Collection entries:
○ ○ ○ ○ ○ ○ ○

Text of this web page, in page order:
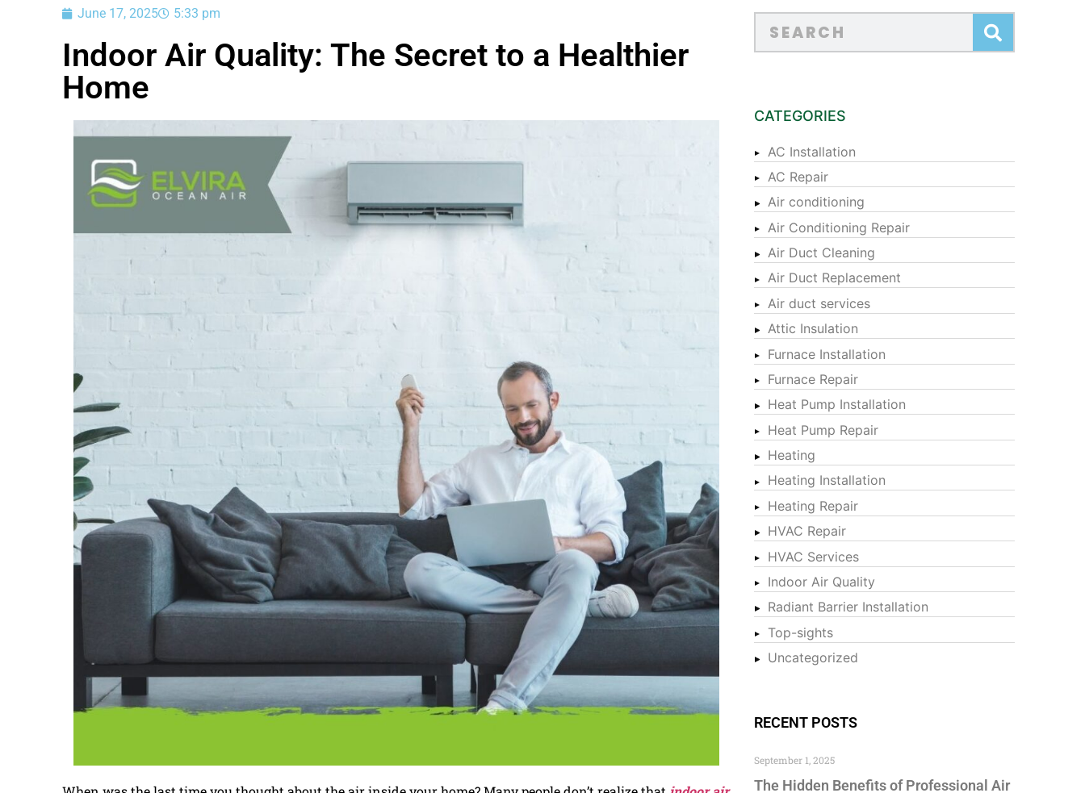
June 17, 2025 5:33 pm
Indoor Air Quality: The Secret to a Healthier
Home
CATEGORIES
AC Installation
AC Repair
Air conditioning
Air Conditioning Repair
Air Duct Cleaning
Air Duct Replacement
Air duct services
Attic Insulation
Furnace Installation
Furnace Repair
Heat Pump Installation
Heat Pump Repair
Heating
Heating Installation
Heating Repair
HVAC Repair
HVAC Services
Indoor Air Quality
Radiant Barrier Installation
Top-sights
Uncategorized
RECENT POSTS
The Hidden Benefits of Professional Air
September 1, 2025
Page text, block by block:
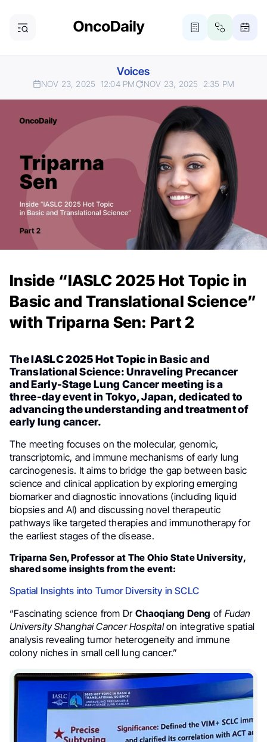
Voices
NOV 23, 2025 12:04 PM NOV 23, 2025 2:35 PM
Inside “IASLC 2025 Hot Topic in
Basic and Translational Science”
with Triparna Sen: Part 2
TheIASLC 2025 Hot Topicin Basic and
Translational Science: Unraveling Precancer
and Early-Stage Lung Cancer meeting is a
three-day event in Tokyo, Japan, dedicated to
advancing the understanding and treatment of
early lung cancer.
The meeting focuses on the molecular, genomic,
transcriptomic, and immune mechanisms of early lung
carcinogenesis. It aims to bridge the gap between basic
science and clinical application by exploring emerging
biomarker and diagnostic innovations (including liquid
biopsies and AI) and discussing novel therapeutic
pathways like targeted therapies and immunotherapy for
the earliest stages of the disease.
Triparna Sen, Professor at The Ohio State University,
shared some insights from the event:
Spatial Insights into Tumor Diversity in SCLC
“Fascinating science from Dr Chaoqiang Deng of Fudan
University Shanghai Cancer Hospitalon integrative spatial
analysis revealing tumor heterogeneity and immune
colony niches in small cell lung cancer.”
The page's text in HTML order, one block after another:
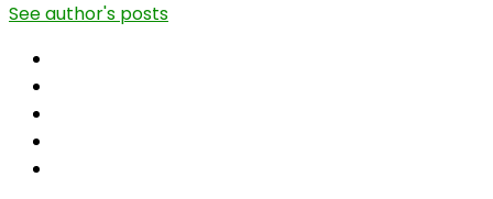
See author's posts
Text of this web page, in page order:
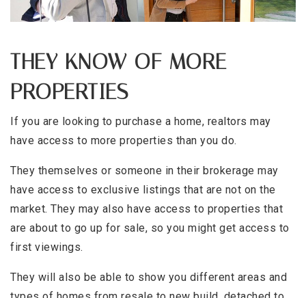
THEY KNOW OF MORE
PROPERTIES
If you are looking to purchase a home, realtors may
have access to more properties than you do.
They themselves or someone in their brokerage may
have access to exclusive listings that are not on the
market. They may also have access to properties that
are about to go up for sale, so you might get access to
first viewings.
They will also be able to show you different areas and
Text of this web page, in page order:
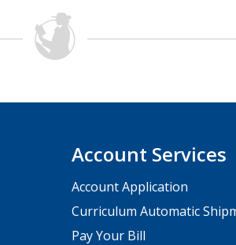
Account Services
Account Application
Curriculum Automatic
Pay Your Bill
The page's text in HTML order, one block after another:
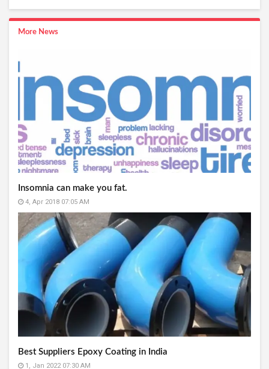
More News
Insomnia can make you fat.
4, Apr 2018 07:05 AM
Best Suppliers Epoxy Coating in India
1, Jan 2022 07:30 AM
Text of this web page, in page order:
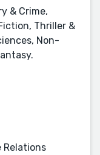
& Crime,
Thriller &
Non-
Relations
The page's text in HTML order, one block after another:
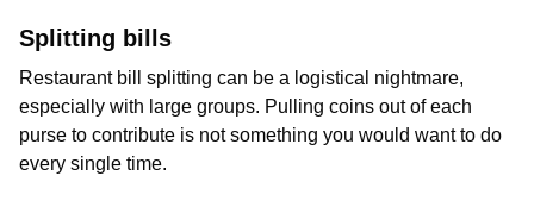
Splitting bills
Restaurant bill splitting can be a logistical nightmare,
especially with large groups. Pulling coins out of each
purse to contribute is not something you would want to do
every single time.
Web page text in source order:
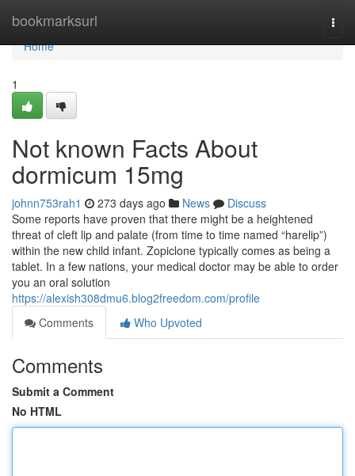
bookmarksurl
Home
Home
1
Not known Facts About
dormicum 15mg
johnn753rah1 273 days ago News
Discuss
Some reports have proven that there might be a heightened
threat of cleft lip and palate (from time to time named “harelip”)
within the new child infant. Zopiclone typically comes as being a
tablet. In a few nations, your medical doctor may be able to order
you an oral solution
https://alexish308dmu6.blog2freedom.com/profile
Comments
Who Upvoted
Comments
Submit a Comment
No HTML

○ ○ ○ ○ ○ ○ ○

The problem: Look through the entries above; copy every line holding the string "have".

Exercise result:
have access to more properties than you do.
have access to exclusive listings that are not on the
market. They may also have access to properties that
Some reports have proven that there might be a heightened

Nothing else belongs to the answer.